Angular velocity of a particle in uniform circular motion about a general point

This problem was given by our professor.

Consider a particle P executing uniform circular motion wrt the point O with uniform angular velocity $$\omega$$ anticlockwise whose cordinate is $$(2R,0)$$ in a circle of radius $$R$$ . Consider the instant when the particle is at the point A whose cordinate is $$(2R,R)$$

My Attempt: Let's consider a general time when the line joining O and P makes angle $$\theta$$ with the line OA and the vector joining the origin and P can be written as $$\overrightarrow r = (2R+R\cos\theta)\hat i + (R\sin\theta)\hat j$$ Now consider a small time interval $$dt$$ after which the vector joining becomes $$\overrightarrow r+\overrightarrow{dr}$$ where $$\overrightarrow{dr}$$ is the change in vector position wrt origin to find which we can differentiate $$\overrightarrow{r}$$ wrt time which gives $$\overrightarrow{dr}=(R\omega\cos\theta)dt\hat{i} - (R\sin\theta\omega)dt\hat{j}$$ Now from the following figure Let the angle between $$\overrightarrow{r}$$ and $$\overrightarrow {r} + \overrightarrow {dr}$$ be $$d\alpha$$( as shown in following figure).

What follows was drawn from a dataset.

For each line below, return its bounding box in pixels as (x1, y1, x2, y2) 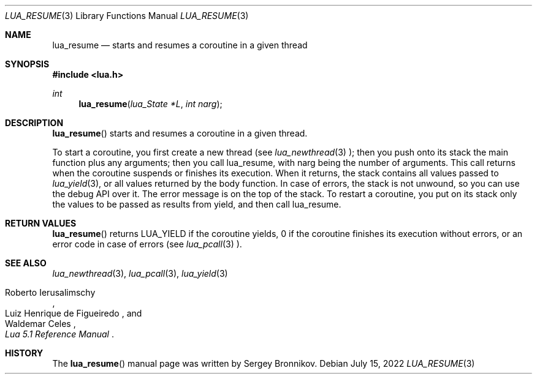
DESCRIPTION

Hence |$$\overrightarrow{dr}$$|=|$$\overrightarrow{r}|d\alpha$$ |$$\overrightarrow(r)$$|=$$\sqrt{(4R^2\sin\theta + 5R^2)}$$ from geometry and |$$\overrightarrow{dr}$$|=$$R\omega dt$$. which gives $$d\alpha\over{dt}=\omega\over\sqrt{5+4\sin\theta}$$. Now the question asks for $$\theta=0$$ so it gives answer $$\omega\over{\sqrt{5}}$$. But the answer is $$\omega\over5$$.

I have no idea where I am going wrong. Any help would be appreciated.

1 Answer

You can't say $$dr = r d\alpha$$ in this case because relative to the origin, the particle has radial velocity. You need to find the tangential component $$v_t$$ and use $$\frac{d\alpha}{dt} r=v_t$$.